Lir was the Lord of the Sea, in the days of the Tuatha de Danann. He had four children – a daughter, Fionnualla and three sons – Aodh and twins Conn and Fiachra. His wife died when the children were still young and Lir married Aoife a woman with magical powers.
Aoife became jealous of the love Lir had for his children and they for him. She also resented how much the children missed their mother. She tried in vain to get a servant to kill the children, thenclost her nerve when she herself set out to kill the children. So she cast a spell on them. She turned the children into the most beautiful swans ever seen, and told them they would be forced to spend nine hundred years as swans – three hundred on Lough Derravaragh, three hundred on the Straits of Moyle and three hundred on the Isle of Inish Glora. They would, however be allowed to keep their voices and as swans they made the most mystical, magical music in all of Ireland.
To end the spell the children would have to hear the bell of the new God, and a holy man would have to ring it.
For three hundred years they lived on Lake Derravaragh and then they flew to the Straits of Moyle and spent another three hundred years. By this time, St. Patrick was converting all of Ireland, and Ireland had accepted this one true God above all gods.
When the last three hundred years of exile on the Isle of Inish Glora were up, they met a man named Mochua. They asked him if he was a holy man and he said he was. He asked them if they were the children of Lir. He had heard about these beautiful swans who sang magically being the cursed children of Lir. They responded that they, in fact were the children of Lir. Mochua set about to make a bell to ring to set the children free.

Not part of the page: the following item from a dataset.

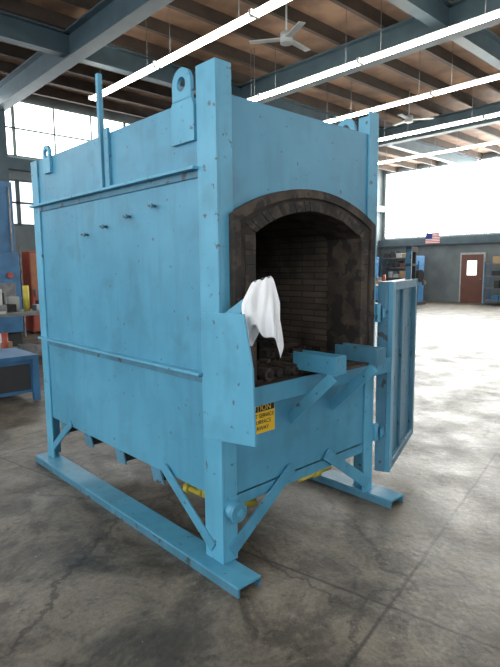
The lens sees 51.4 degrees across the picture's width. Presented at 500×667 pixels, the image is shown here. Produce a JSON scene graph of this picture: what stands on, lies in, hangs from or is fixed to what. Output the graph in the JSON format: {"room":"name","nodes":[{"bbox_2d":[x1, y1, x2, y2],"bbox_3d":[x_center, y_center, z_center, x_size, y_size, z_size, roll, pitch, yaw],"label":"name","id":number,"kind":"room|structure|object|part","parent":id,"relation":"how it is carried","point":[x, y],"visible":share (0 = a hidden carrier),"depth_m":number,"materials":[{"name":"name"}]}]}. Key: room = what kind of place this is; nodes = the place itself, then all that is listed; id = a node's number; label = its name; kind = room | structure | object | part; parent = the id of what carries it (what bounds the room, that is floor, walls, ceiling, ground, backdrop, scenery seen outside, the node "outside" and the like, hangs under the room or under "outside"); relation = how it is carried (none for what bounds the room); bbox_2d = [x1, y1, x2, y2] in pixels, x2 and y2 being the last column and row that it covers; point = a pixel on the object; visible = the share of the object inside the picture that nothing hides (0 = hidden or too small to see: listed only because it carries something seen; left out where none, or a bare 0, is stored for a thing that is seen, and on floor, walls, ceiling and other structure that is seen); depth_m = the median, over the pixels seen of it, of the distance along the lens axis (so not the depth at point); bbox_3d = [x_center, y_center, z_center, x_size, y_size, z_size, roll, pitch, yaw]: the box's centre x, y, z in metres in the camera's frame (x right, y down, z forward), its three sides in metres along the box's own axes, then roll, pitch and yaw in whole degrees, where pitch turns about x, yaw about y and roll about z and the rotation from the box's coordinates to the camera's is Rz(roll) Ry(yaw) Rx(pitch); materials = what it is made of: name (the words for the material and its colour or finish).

Just when the bell was finished, the King of Connaught came to the Isle of Inish Glora demanding to take the swans to his castle because his wife was captivated by their beautiful singing and wanted to own them so she could hear that singing whenever she liked. The King was prepared to take them by force if necessary. Just as he began to round up the swans, Mochua rang the bell with fierce enthusiasm. A mist formed around the swans and a great white light seemed to illuminate them suspending them in the air.

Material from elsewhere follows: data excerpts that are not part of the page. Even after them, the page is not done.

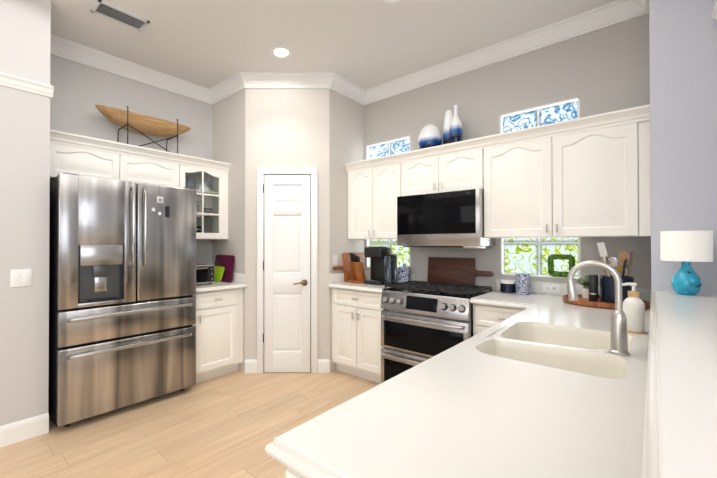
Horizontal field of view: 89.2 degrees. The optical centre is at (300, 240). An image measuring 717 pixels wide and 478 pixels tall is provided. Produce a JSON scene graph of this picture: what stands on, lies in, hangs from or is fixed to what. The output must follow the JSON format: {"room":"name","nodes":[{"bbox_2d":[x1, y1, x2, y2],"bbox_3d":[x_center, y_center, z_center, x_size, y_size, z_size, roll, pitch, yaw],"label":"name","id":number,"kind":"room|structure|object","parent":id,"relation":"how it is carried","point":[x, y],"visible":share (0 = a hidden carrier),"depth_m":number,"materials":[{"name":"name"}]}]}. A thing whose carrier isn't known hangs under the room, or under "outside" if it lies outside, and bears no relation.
{"room":"kitchen","nodes":[
{"label":"kitchen","id":0,"kind":"room"},
{"bbox_2d":[0,0,50,425],"bbox_3d":[-3.283,-0.188,1.511,0.705,3.050,3.580,0,-1,45],"label":"wall","id":1,"kind":"structure","parent":0,"point":[25,32],"depth_m":2.44,"materials":[{"name":"grey paint"}]},
{"bbox_2d":[10,269,31,286],"bbox_3d":[-1.882,0.250,2.419,0.010,0.118,0.116,0,-1,45],"label":"rocker light switch","id":2,"kind":"object","parent":1,"relation":"attached to","point":[20,277],"visible":1,"depth_m":2.42,"materials":[{"name":"white plastic"}]},
{"bbox_2d":[0,72,53,97],"bbox_3d":[-2.976,-1.065,1.295,0.045,0.068,3.494,0,-1,45],"label":"trim","id":3,"kind":"structure","parent":1,"relation":"attached to","point":[20,83],"depth_m":2.43,"materials":[{"name":"white"}]},
{"bbox_2d":[0,359,329,447],"bbox_3d":[-1.954,1.273,1.867,0.671,0.134,5.770,0,-1,45],"label":"baseboard","id":4,"kind":"structure","parent":1,"relation":"attached to","point":[21,430],"depth_m":2.45,"materials":[{"name":"white wood"}]},
{"bbox_2d":[712,0,716,19],"bbox_3d":[1.542,-1.099,1.235,0.045,0.068,1.550,0,-1,45],"label":"trim","id":5,"kind":"structure","parent":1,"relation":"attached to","point":[714,15],"depth_m":1.75,"materials":[{"name":"white paint"}]},
{"bbox_2d":[50,54,212,263],"bbox_3d":[-1.168,-0.167,4.073,0.120,3.050,3.040,0,-1,45],"label":"wall","id":6,"kind":"structure","parent":0,"point":[80,91],"depth_m":3.44,"materials":[{"name":"grey paint"}]},
{"bbox_2d":[50,129,230,239],"bbox_3d":[-1.467,-0.429,3.415,0.379,0.818,1.668,0,-1,45],"label":"upper cabinet","id":7,"kind":"object","parent":6,"relation":"attached to","point":[71,153],"visible":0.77,"depth_m":3.29,"materials":[{"name":"white paint"}]},
{"bbox_2d":[117,106,177,153],"bbox_3d":[-1.460,-1.002,3.449,0.281,0.401,0.481,0,-1,45],"label":"display stand","id":8,"kind":"object","parent":7,"relation":"on","point":[127,124],"visible":0.56,"depth_m":3.35,"materials":[{"name":"black metal"}]},
{"bbox_2d":[95,104,190,136],"bbox_3d":[-1.479,-1.119,3.469,0.282,0.147,0.910,0,-1,45],"label":"dough bowl","id":9,"kind":"object","parent":8,"relation":"on","point":[147,125],"visible":0.96,"depth_m":3.35,"materials":[{"name":"brown wood"}]},
{"bbox_2d":[185,176,194,187],"bbox_3d":[-1.173,-0.601,3.773,0.124,0.150,0.122,0,-1,45],"label":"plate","id":10,"kind":"object","parent":7,"relation":"in","point":[189,179],"depth_m":3.73,"materials":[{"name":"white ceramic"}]},
{"bbox_2d":[196,226,201,232],"bbox_3d":[-1.123,-0.093,3.818,0.170,0.116,0.167,0,-1,45],"label":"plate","id":11,"kind":"object","parent":7,"relation":"in","point":[200,229],"depth_m":3.77,"materials":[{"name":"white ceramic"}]},
{"bbox_2d":[204,208,212,212],"bbox_3d":[-1.018,-0.319,3.927,0.120,0.070,0.118,0,-1,45],"label":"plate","id":12,"kind":"object","parent":7,"relation":"in","point":[204,208],"depth_m":3.89,"materials":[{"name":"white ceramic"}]},
{"bbox_2d":[0,370,379,477],"bbox_3d":[-0.460,1.355,0.134,7.600,0.060,8.600,0,-1,45],"label":"floor","id":13,"kind":"structure","parent":0,"point":[232,424],"depth_m":2.52,"materials":[{"name":"brown wood"}]},
{"bbox_2d":[48,173,195,426],"bbox_3d":[-1.520,0.439,3.068,0.743,1.822,1.050,0,-1,45],"label":"fridge","id":14,"kind":"object","parent":13,"relation":"on","point":[122,291],"visible":1,"depth_m":2.75,"materials":[{"name":"grey metal"}]},
{"bbox_2d":[192,288,242,382],"bbox_3d":[-0.986,0.918,3.699,0.649,0.873,0.565,0,-1,45],"label":"base cabinet","id":15,"kind":"object","parent":13,"relation":"on","point":[219,332],"visible":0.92,"depth_m":3.49,"materials":[{"name":"white paint"}]},
{"bbox_2d":[196,273,246,292],"bbox_3d":[-0.981,0.411,3.704,0.656,0.140,0.566,0,-1,45],"label":"countertop","id":16,"kind":"structure","parent":15,"relation":"on","point":[238,280],"depth_m":3.61,"materials":[{"name":"white stone"}]},
{"bbox_2d":[196,263,213,283],"bbox_3d":[-1.076,0.340,3.628,0.370,0.200,0.300,0,-1,45],"label":"toaster oven","id":17,"kind":"object","parent":16,"relation":"on","point":[204,273],"visible":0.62,"depth_m":3.55,"materials":[{"name":"silver metal"}]},
{"bbox_2d":[214,266,224,281],"bbox_3d":[-0.918,0.361,3.916,0.250,0.161,0.064,0,-1,45],"label":"cutting board","id":18,"kind":"object","parent":16,"relation":"on","point":[218,272],"visible":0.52,"depth_m":3.88,"materials":[{"name":"green plastic"}]},
{"bbox_2d":[215,255,234,282],"bbox_3d":[-0.831,0.298,3.884,0.360,0.288,0.048,0,-1,45],"label":"cutting board","id":19,"kind":"object","parent":16,"relation":"on","point":[226,262],"visible":0.65,"depth_m":3.84,"materials":[{"name":"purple plastic"}]},
{"bbox_2d":[286,468,303,477],"bbox_3d":[0.479,0.895,0.852,0.565,0.872,0.893,0,-1,45],"label":"base cabinet","id":20,"kind":"object","parent":13,"relation":"on","point":[290,473],"visible":0.06,"depth_m":0.70,"materials":[{"name":"white paint"}]},
{"bbox_2d":[264,279,650,477],"bbox_3d":[1.048,0.475,1.750,1.008,0.300,2.989,0,-1,45],"label":"countertop","id":21,"kind":"structure","parent":20,"relation":"on","point":[545,385],"depth_m":0.88,"materials":[{"name":"white stone"}]},
{"bbox_2d":[500,280,515,292],"bbox_3d":[1.746,0.384,3.015,0.112,0.102,0.112,0,-1,45],"label":"candle cup","id":22,"kind":"object","parent":21,"relation":"on","point":[507,286],"visible":0.96,"depth_m":2.97,"materials":[{"name":"blue ceramic"}]},
{"bbox_2d":[516,273,530,294],"bbox_3d":[1.815,0.351,2.919,0.104,0.166,0.104,0,-1,45],"label":"patterned canister","id":23,"kind":"object","parent":21,"relation":"on","point":[523,283],"visible":1,"depth_m":2.88,"materials":[{"name":"ceramic"}]},
{"bbox_2d":[567,260,629,354],"bbox_3d":[1.163,0.248,1.403,0.188,0.346,0.097,0,-1,45],"label":"pull-down faucet","id":24,"kind":"object","parent":21,"relation":"on","point":[618,340],"visible":1,"depth_m":1.34,"materials":[{"name":"silver metal"}]},
{"bbox_2d":[562,294,648,309],"bbox_3d":[2.054,0.412,2.430,0.448,0.036,0.448,0,-1,45],"label":"lazy susan tray","id":25,"kind":"object","parent":21,"relation":"on","point":[581,301],"visible":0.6,"depth_m":2.33,"materials":[{"name":"brown wood"}]},
{"bbox_2d":[577,275,588,298],"bbox_3d":[2.062,0.330,2.575,0.115,0.165,0.110,0,-1,45],"label":"potted herb","id":26,"kind":"object","parent":25,"relation":"on","point":[584,281],"visible":0.56,"depth_m":2.57,"materials":[{"name":"white ceramic"}]},
{"bbox_2d":[589,275,597,300],"bbox_3d":[2.005,0.322,2.452,0.051,0.178,0.051,0,-1,45],"label":"pepper mill","id":27,"kind":"object","parent":25,"relation":"on","point":[593,287],"visible":1,"depth_m":2.43,"materials":[{"name":"black"}]},
{"bbox_2d":[600,275,633,303],"bbox_3d":[2.123,0.324,2.405,0.172,0.174,0.172,0,-1,45],"label":"utensil crock","id":28,"kind":"object","parent":25,"relation":"on","point":[607,289],"visible":0.5,"depth_m":2.37,"materials":[{"name":"blue ceramic"}]},
{"bbox_2d":[597,242,633,276],"bbox_3d":[2.112,0.204,2.408,0.192,0.392,0.174,0,-1,45],"label":"utensils","id":29,"kind":"object","parent":28,"relation":"in","point":[625,257],"visible":0.6,"depth_m":2.40,"materials":[{"name":"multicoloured wood"}]},
{"bbox_2d":[622,282,646,333],"bbox_3d":[1.550,0.309,1.672,0.096,0.228,0.088,0,-1,45],"label":"soap dispenser","id":30,"kind":"object","parent":21,"relation":"on","point":[633,307],"visible":0.88,"depth_m":1.64,"materials":[{"name":"white ceramic"}]},
{"bbox_2d":[332,288,382,383],"bbox_3d":[0.742,0.918,3.690,0.630,0.873,0.649,0,-1,45],"label":"base cabinet","id":31,"kind":"object","parent":13,"relation":"on","point":[356,334],"visible":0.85,"depth_m":3.48,"materials":[{"name":"white paint"}]},
{"bbox_2d":[328,271,415,292],"bbox_3d":[0.739,0.411,3.693,0.632,0.140,0.656,0,-1,45],"label":"countertop","id":32,"kind":"structure","parent":31,"relation":"on","point":[337,280],"depth_m":3.61,"materials":[{"name":"white stone"}]},
{"bbox_2d":[333,252,363,281],"bbox_3d":[0.530,0.287,3.896,0.043,0.310,0.544,0,-1,45],"label":"paddle board","id":33,"kind":"object","parent":32,"relation":"on","point":[345,267],"visible":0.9,"depth_m":3.86,"materials":[{"name":"brown wood"}]},
{"bbox_2d":[348,252,365,283],"bbox_3d":[0.606,0.282,3.782,0.130,0.318,0.180,0,-1,-25],"label":"knife block","id":34,"kind":"object","parent":32,"relation":"on","point":[357,270],"visible":0.98,"depth_m":3.73,"materials":[{"name":"brown wood"}]},
{"bbox_2d":[364,246,397,284],"bbox_3d":[0.821,0.247,3.641,0.285,0.385,0.220,0,-1,45],"label":"coffee maker","id":35,"kind":"object","parent":32,"relation":"on","point":[383,260],"visible":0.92,"depth_m":3.58,"materials":[{"name":"black"}]},
{"bbox_2d":[398,263,410,282],"bbox_3d":[1.063,0.335,3.661,0.128,0.210,0.128,0,-1,45],"label":"lidded canister","id":36,"kind":"object","parent":32,"relation":"on","point":[404,272],"visible":0.79,"depth_m":3.61,"materials":[{"name":"ceramic"}]},
{"bbox_2d":[380,281,495,382],"bbox_3d":[1.206,0.874,3.168,0.756,0.953,0.728,0,-1,45],"label":"gas range","id":37,"kind":"object","parent":13,"relation":"on","point":[422,321],"visible":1,"depth_m":2.98,"materials":[{"name":"silver metal"}]},
{"bbox_2d":[427,257,493,284],"bbox_3d":[1.487,0.297,3.359,0.598,0.275,0.047,0,-1,45],"label":"cutting board","id":38,"kind":"object","parent":37,"relation":"on","point":[462,271],"visible":0.83,"depth_m":3.38,"materials":[{"name":"brown wood"}]},
{"bbox_2d":[473,304,524,335],"bbox_3d":[1.858,0.909,2.590,0.970,0.873,0.649,0,-1,45],"label":"base cabinet","id":39,"kind":"object","parent":13,"relation":"on","point":[485,317],"visible":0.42,"depth_m":2.65,"materials":[{"name":"white paint"}]},
{"bbox_2d":[212,88,364,371],"bbox_3d":[-0.136,-0.166,4.148,1.245,3.050,1.245,0,-1,45],"label":"wall","id":40,"kind":"structure","parent":0,"point":[321,130],"depth_m":3.71,"materials":[{"name":"white paint"}]},
{"bbox_2d":[263,175,309,371],"bbox_3d":[-0.141,0.336,3.684,0.353,2.026,0.362,0,-1,45],"label":"pantry door","id":41,"kind":"structure","parent":40,"relation":"in","point":[286,333],"depth_m":3.68,"materials":[{"name":"white wood"}]},
{"bbox_2d":[257,167,317,373],"bbox_3d":[-0.132,0.300,3.683,0.620,2.109,0.030,0,0,0],"label":"door frame","id":42,"kind":"structure","parent":40,"relation":"attached to","point":[312,172],"depth_m":3.67,"materials":[{"name":"white wood"}]},
{"bbox_2d":[333,255,337,265],"bbox_3d":[0.371,0.206,3.767,0.007,0.118,0.072,0,-1,45],"label":"outlet","id":43,"kind":"object","parent":40,"relation":"attached to","point":[335,260],"visible":1,"depth_m":3.76,"materials":[{"name":"white plastic"}]},
{"bbox_2d":[49,0,615,89],"bbox_3d":[-0.460,-1.775,0.160,7.600,0.100,8.600,0,-1,45],"label":"ceiling","id":44,"kind":"structure","parent":0,"point":[365,44],"depth_m":2.93,"materials":[{"name":"white paint"}]},
{"bbox_2d":[91,0,149,31],"bbox_3d":[-1.356,-1.696,2.713,0.180,0.013,0.360,0,-1,45],"label":"ceiling vent","id":45,"kind":"object","parent":44,"relation":"in","point":[107,10],"visible":0.92,"depth_m":2.70,"materials":[{"name":"white metal"}]},
{"bbox_2d":[271,47,291,57],"bbox_3d":[-0.172,-1.694,3.231,0.190,0.009,0.190,0,-1,45],"label":"recessed light","id":46,"kind":"object","parent":44,"relation":"in","point":[281,52],"visible":1,"depth_m":3.23,"materials":[{"name":"white"}]},
{"bbox_2d":[383,0,400,2],"bbox_3d":[0.647,-1.700,2.466,0.190,0.009,0.190,0,-1,45],"label":"recessed light","id":47,"kind":"object","parent":44,"relation":"in","point":[391,1],"visible":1,"depth_m":2.54,"materials":[{"name":"white"}]},
{"bbox_2d":[364,13,650,289],"bbox_3d":[1.146,-0.169,3.843,3.740,3.050,0.120,0,-1,45],"label":"wall","id":48,"kind":"structure","parent":0,"point":[603,70],"depth_m":2.97,"materials":[{"name":"grey paint"}]},
{"bbox_2d":[50,0,648,104],"bbox_3d":[0.218,-1.645,2.635,3.890,0.117,2.920,0,-1,45],"label":"crown molding","id":49,"kind":"structure","parent":48,"relation":"attached to","point":[604,16],"depth_m":3.42,"materials":[{"name":"white"}]},
{"bbox_2d":[366,136,410,268],"bbox_3d":[0.993,-0.398,3.981,0.550,1.410,0.100,0,-1,45],"label":"window","id":50,"kind":"structure","parent":48,"relation":"in","point":[391,147],"depth_m":3.95,"materials":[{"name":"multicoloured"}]},
{"bbox_2d":[344,104,650,239],"bbox_3d":[1.456,-0.430,3.187,2.371,0.818,0.379,0,-1,45],"label":"upper cabinet","id":51,"kind":"object","parent":48,"relation":"attached to","point":[587,176],"visible":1,"depth_m":2.68,"materials":[{"name":"white paint"}]},
{"bbox_2d":[418,124,441,148],"bbox_3d":[1.248,-0.958,3.454,0.216,0.312,0.216,0,-1,45],"label":"vase","id":52,"kind":"object","parent":51,"relation":"on","point":[430,135],"visible":0.71,"depth_m":3.37,"materials":[{"name":"white ceramic"}]},
{"bbox_2d":[397,188,494,248],"bbox_3d":[1.330,-0.178,3.285,0.759,0.488,0.414,0,-1,45],"label":"microwave","id":53,"kind":"object","parent":51,"relation":"attached to","point":[448,219],"visible":0.96,"depth_m":3.10,"materials":[{"name":"silver metal"}]},
{"bbox_2d":[443,110,452,143],"bbox_3d":[1.380,-1.003,3.325,0.104,0.400,0.104,0,-1,45],"label":"vase","id":54,"kind":"object","parent":51,"relation":"on","point":[448,117],"visible":0.52,"depth_m":3.29,"materials":[{"name":"white ceramic"}]},
{"bbox_2d":[449,105,462,142],"bbox_3d":[1.396,-1.008,3.217,0.114,0.408,0.114,0,-1,45],"label":"bottle vase","id":55,"kind":"object","parent":51,"relation":"on","point":[455,132],"visible":0.75,"depth_m":3.18,"materials":[{"name":"white ceramic"}]},
{"bbox_2d":[500,97,580,278],"bbox_3d":[1.994,-0.406,2.995,0.560,1.410,0.100,0,-1,45],"label":"window","id":56,"kind":"structure","parent":48,"relation":"in","point":[525,255],"depth_m":2.99,"materials":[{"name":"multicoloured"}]},
{"bbox_2d":[547,254,574,276],"bbox_3d":[2.057,0.195,2.826,0.182,0.183,0.048,0,-1,45],"label":"boxwood wreath","id":57,"kind":"object","parent":56,"relation":"attached to","point":[553,257],"visible":0.9,"depth_m":2.82,"materials":[{"name":"green plant"}]},
{"bbox_2d":[542,283,559,292],"bbox_3d":[2.009,0.380,2.870,0.118,0.072,0.007,0,-1,45],"label":"outlet","id":58,"kind":"object","parent":48,"relation":"attached to","point":[550,288],"visible":1,"depth_m":2.87,"materials":[{"name":"white plastic"}]},
{"bbox_2d":[649,0,716,293],"bbox_3d":[1.909,-0.189,1.476,0.670,3.050,2.420,0,-1,45],"label":"wall jog","id":59,"kind":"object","parent":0,"point":[683,97],"visible":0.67,"depth_m":1.89,"materials":[{"name":"white paint"}]},
{"bbox_3d":[1.194,0.818,0.999,0.228,1.028,2.388,0,-1,45],"label":"wall","id":60,"kind":"structure","parent":0,"visible":0},
{"bbox_2d":[642,290,716,477],"bbox_3d":[1.169,0.282,1.008,0.271,0.040,2.419,0,-1,45],"label":"bar","id":61,"kind":"object","parent":60,"relation":"on","point":[680,431],"visible":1,"depth_m":0.63,"materials":[{"name":"white stone"}]},
{"bbox_2d":[660,231,712,294],"bbox_3d":[1.932,0.110,1.795,0.180,0.316,0.180,0,-1,45],"label":"table lamp","id":62,"kind":"object","parent":61,"relation":"on","point":[686,248],"visible":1,"depth_m":1.75,"materials":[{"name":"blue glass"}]}
]}

The swans began to rise and then fade, and below them the limp forms of four children appeared on the ground. The human bodies of Fionnualla, Aodh, Fiachra and Conn aged 900 years in a few minutes… and they died, ending the race of the Tuatha de Danann.
The spirits of the children of Lir were united with their beloved parents and their presence is felt today by those who choose to remember them.
The Garden of Remembrance in Dublin was built in memory of all those who gave their lives fighting in the cause for Irish freedom. The memorial is built on the site where leaders of the 1916 Easter Uprising were held overnight before they were taken to the Kilmainham Gaol to be executed. The dominant feature in the garden is a sculpture representing the Children of Lir who had to live in exile for 900 years, similar to the 900 years of oppression the Irish suffered under British occupation.
A reflecting pool has images of swords, spears, shields an implements of warfare painted on the bottom. In the Celtic tradition clans who did battle cast their weapons into the sea or a lake after the battle is over to symbolize the end of hostilities.
The Garden of Remembrance is a thin place.